Refer to my other article for more information about AOT compilers.

Popular Obfuscators

An Internet search for "Java obfuscator" would return way too many results. For your convenience, I have reduced the list to a handful of actively maintained products, both commercial and free.

Product License Price
Allatori Proprietary $
Dash-O-Pro Proprietary $$$?
GuardIT for Java Proprietary $$$?
Proguard Open Source -
Stringer Proprietary $
yGuard Freeware -
Zelix Klassmaster Proprietary $

There are two products that stand out of the above crowd:

Stringer does not only encrypt strings as its name might suggest. It can also encrypt resource files — images, media clips, etc. — found in your jar files, hide (standard) library calls, and inject integrity checks in your application, making sure that only the original, unmodified versions of your class files can execute properly.

GuardIT for Java does code/name obfuscation and string encryption, but then goes above and beyond to wrap your application code into an active protection system capable of detecting tampering in real-time. These advanced techniques operate on bytecode thus making GuardIT for Java non-interoperable with AOT compilers.

If you need to obfuscate your Java source, Semantic Designs' Thicket™ family of source code formatters includes a Java formatter with obfuscation capability.
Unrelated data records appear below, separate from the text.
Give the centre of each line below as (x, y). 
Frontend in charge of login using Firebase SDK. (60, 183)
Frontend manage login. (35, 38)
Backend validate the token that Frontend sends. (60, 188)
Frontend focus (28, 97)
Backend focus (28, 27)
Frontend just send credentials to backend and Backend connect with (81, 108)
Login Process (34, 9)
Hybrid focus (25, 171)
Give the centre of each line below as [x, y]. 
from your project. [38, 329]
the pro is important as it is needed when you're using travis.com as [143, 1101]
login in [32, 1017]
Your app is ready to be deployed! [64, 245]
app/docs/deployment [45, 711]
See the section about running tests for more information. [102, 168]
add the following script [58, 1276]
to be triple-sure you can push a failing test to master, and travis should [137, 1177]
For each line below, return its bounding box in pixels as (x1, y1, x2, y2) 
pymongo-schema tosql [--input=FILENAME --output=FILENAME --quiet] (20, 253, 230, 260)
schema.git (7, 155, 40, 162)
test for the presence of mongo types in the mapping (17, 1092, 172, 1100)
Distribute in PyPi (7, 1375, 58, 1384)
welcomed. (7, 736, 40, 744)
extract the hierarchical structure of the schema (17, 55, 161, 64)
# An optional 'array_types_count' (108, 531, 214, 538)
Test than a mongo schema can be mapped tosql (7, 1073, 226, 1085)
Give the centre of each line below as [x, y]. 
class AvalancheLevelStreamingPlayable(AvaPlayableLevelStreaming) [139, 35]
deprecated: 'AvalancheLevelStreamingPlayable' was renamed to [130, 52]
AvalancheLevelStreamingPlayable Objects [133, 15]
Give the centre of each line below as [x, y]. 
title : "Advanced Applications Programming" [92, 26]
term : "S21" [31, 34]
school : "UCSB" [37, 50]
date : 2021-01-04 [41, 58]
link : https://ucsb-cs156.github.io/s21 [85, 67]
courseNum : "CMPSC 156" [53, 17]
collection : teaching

Another Java source obfuscator is Mangle-It from PC Sentinel Software.

Drop me an email if you know of a tool worth adding to this list.

As I have already mentioned above, the Sable group at McGill University has among its research projects a Java bytecode obfuscator called JBCO. It is not usable commercially, and will likely never be, but is worth looking at if you aim at Building a Better Obfuscator.

Further Reading

Books

The links to publishers and stores are not affiliate links.

Despite its title, Decompiling Java by Godfrey Nolan has a chapter on code protection, most of which is in turn devoted to obfuscation.

Update 22-May-2013: Godfrey has recently published a new book, Decompiling Android, which also has a section on protection.

Alex Kalinovsky in his Covert Java: Techniques for Decompiling, Patching, and Reverse Engineering again mostly covers the topics listed in the book title, but has also included a chapter on obfuscation and cracking obfuscated code. By coincidence, that particular chapter is available online, so I have just saved you twenty dollars. :)

Reversing: Secrets of Reverse Engineering by Eldad Eilam is not Java-specific, so it offers a broader view.

Popular articles

If you want to learn more about code and data flow obfuscation techniques and how they rank against each other in terms of potency, resilience and cost, the three-part series by Sonali Gupta, appeared in the Palisade Magazine in Aug-Oct 2005, would make a good start:

Research publications

A group of Rowan University researchers led by Prof. Ravi P. Ramachandran has recently studied commercial Java Obfuscators. Their findings are summarized in two articles:

If you want some theory and controversy, the paper "On the (Im)possibility of Obfuscating Programs" by Boaz Barak et al, found in the 21st Annual International Cryptology Conference Proceedings, proves that obfuscation is impossible. It sparked quite some discussion and confusion, so Boaz had later written an essay explaining what that result really means, in his opinion.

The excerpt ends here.